Земля 2.0 (сборник) - стр. 66
Внезапно професс потемнел лицом, схватился за грудь и зашелся мучительным кашлем. Я вскочил на ноги, одним движением переместился к столу, на котором во вместительной пластиковой бутыли грелась вода для полива. Пока я искал, а затем наполнял пластиковый стакан, професс успел прокашляться. Он шумно прочистил горло, сплюнул на грядку и в недоумении уставился на свой плевок. Ком мокроты был коричнево-красным, словно кусок несвежего сырого мяса.
– Domine miserere… – пробормотал Габриель обескураженно. – Только этого не хватало!
– Монсеньор! – встревожился я. – Что с вами?
– Понятия не имею, – ответил он. – В груди саднит, я думал – простуда.
– Нужно, чтобы брат Яков вас осмотрел.
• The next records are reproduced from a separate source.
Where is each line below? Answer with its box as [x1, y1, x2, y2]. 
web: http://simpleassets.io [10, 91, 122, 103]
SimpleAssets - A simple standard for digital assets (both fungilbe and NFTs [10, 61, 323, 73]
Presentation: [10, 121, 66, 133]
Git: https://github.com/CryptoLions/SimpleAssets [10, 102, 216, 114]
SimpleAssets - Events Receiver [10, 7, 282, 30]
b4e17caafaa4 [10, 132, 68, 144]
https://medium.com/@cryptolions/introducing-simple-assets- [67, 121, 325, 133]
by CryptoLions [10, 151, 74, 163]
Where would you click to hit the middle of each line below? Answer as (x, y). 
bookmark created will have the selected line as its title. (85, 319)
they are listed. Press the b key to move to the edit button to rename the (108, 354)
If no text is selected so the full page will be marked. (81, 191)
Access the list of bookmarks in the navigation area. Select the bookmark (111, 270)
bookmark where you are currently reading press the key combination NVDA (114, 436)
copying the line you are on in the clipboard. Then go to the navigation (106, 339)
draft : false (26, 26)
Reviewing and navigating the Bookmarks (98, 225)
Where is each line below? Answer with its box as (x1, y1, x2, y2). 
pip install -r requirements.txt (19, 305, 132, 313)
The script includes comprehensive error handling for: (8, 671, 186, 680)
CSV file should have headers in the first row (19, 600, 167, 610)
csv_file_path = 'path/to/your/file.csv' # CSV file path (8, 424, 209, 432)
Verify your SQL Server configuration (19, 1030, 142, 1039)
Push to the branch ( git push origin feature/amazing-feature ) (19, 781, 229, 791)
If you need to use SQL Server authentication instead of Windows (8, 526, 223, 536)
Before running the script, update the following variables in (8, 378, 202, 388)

Сейчас же, – сказал я.
Я сопроводил професса в лазарет, который был расположен в гулком матовом куполе с тонкими стенами. Все материалы для его строительства «напечатал» «Голиаф». Я вызвал брата Якова – тот молился в своей келье на борту «Святого Тибальда».
– Жан Батист тоже жаловался на кашель, – поделился Яков. – Я и сам неважно себя чувствую.
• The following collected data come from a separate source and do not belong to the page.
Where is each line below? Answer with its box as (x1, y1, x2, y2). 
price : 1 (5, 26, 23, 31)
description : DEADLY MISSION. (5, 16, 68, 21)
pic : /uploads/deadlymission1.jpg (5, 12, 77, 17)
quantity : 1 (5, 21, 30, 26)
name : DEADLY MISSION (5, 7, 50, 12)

– Что-то инфекционное? – еще сильнее заволновался руководитель миссии.
– Я вскоре выясню, монсеньор, – пообещал Яков, прижимая головку стетоскопа к волосатой груди Габриеля.
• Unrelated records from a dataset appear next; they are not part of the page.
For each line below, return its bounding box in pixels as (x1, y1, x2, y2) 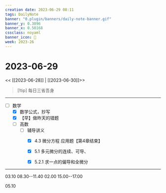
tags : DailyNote (5, 12, 39, 17)
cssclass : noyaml (5, 30, 41, 35)
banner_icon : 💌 (5, 35, 37, 40)
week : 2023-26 (5, 40, 35, 45)
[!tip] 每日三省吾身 (17, 87, 54, 93)
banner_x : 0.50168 (5, 26, 43, 31)
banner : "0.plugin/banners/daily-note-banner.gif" (5, 16, 112, 21)
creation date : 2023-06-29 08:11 (5, 7, 74, 12)
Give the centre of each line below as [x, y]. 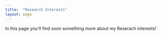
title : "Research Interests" [36, 10]
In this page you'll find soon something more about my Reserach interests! [81, 28]
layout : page [19, 14]
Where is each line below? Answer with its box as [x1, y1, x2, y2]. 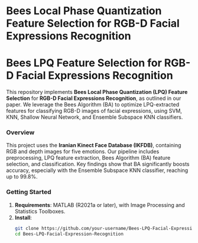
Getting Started [6, 188, 51, 196]
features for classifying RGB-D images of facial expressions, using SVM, [6, 108, 182, 115]
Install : [14, 214, 33, 221]
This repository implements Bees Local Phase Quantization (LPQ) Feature [6, 89, 188, 96]
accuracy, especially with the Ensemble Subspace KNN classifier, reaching [6, 167, 189, 174]
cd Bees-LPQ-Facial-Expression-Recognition [14, 231, 124, 237]
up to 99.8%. [6, 173, 38, 180]
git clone [14, 225, 40, 231]
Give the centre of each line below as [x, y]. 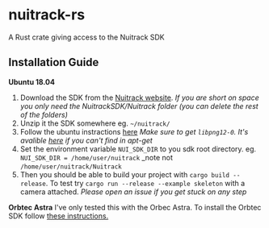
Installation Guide [54, 62]
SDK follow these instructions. [59, 216]
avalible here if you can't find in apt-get [86, 140]
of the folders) [44, 114]
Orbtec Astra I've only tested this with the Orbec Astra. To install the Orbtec [135, 207]
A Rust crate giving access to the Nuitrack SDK [87, 37]
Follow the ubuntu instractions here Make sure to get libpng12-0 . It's [134, 131]
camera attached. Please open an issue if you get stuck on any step [133, 192]
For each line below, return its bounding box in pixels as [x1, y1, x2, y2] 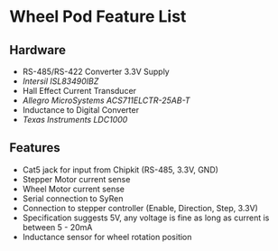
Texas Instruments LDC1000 [22, 115, 128, 125]
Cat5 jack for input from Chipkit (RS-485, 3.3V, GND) [22, 164, 219, 175]
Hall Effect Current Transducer [22, 86, 137, 96]
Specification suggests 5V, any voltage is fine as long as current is [22, 212, 270, 223]
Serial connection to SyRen [22, 192, 124, 204]
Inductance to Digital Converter [22, 105, 140, 115]
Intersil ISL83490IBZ [22, 76, 99, 87]
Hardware [9, 42, 66, 58]

– Похоже, Господь приготовил для нас испытания, – заметил я.
– Ступай-ка лучше к своим кустам и помоги им опылиться, – бросил мне Яков.
Он обнаружил, что професс болен эмфиземой легких в начальной стадии. Прописал ему отдых, дыхательную гимнастику, кислородотерапию и какие-то особые препараты-ингибиторы, которые «Давид», до сего момента не производивший ничего сложнее порошкового вина для причастий, с натугой синтезировал больше суток.
Красноватый цвет мокроты был обусловлен не кровью, как мы все опасались, а вездесущей марсианской пылью. Мельчайшая взвесь, по консистенции похожая на дым, попадала в бронхи и альвеолы, приводила к обызвествлению и появлению инородных тканей. Увы, но с этим ничего нельзя было поделать. Яков пророчил на наши головы хронические силикозы, бронхиты, эмфиземы, возможно – даже рак. Судя по его угрюмой мине, жизнь на Марсе не обещала быть очень долгой и простой.
У меня появились симптомы позднее, чем у остальных братьев. Это была одышка, упадок сил, субфебрильная температура, а затем – кашель-кашель-кашель… сводящий с ума, вызывающий головную боль, провоцирующий бессонницу и доводящий едва ли не до рвоты. Я не мог прочесть даже «Pater noster», чтобы не заперхать, брызгая во все стороны красной слизью.
Можно было встать посреди лагеря в разгар дня и по кашлю определить, кто и где находится.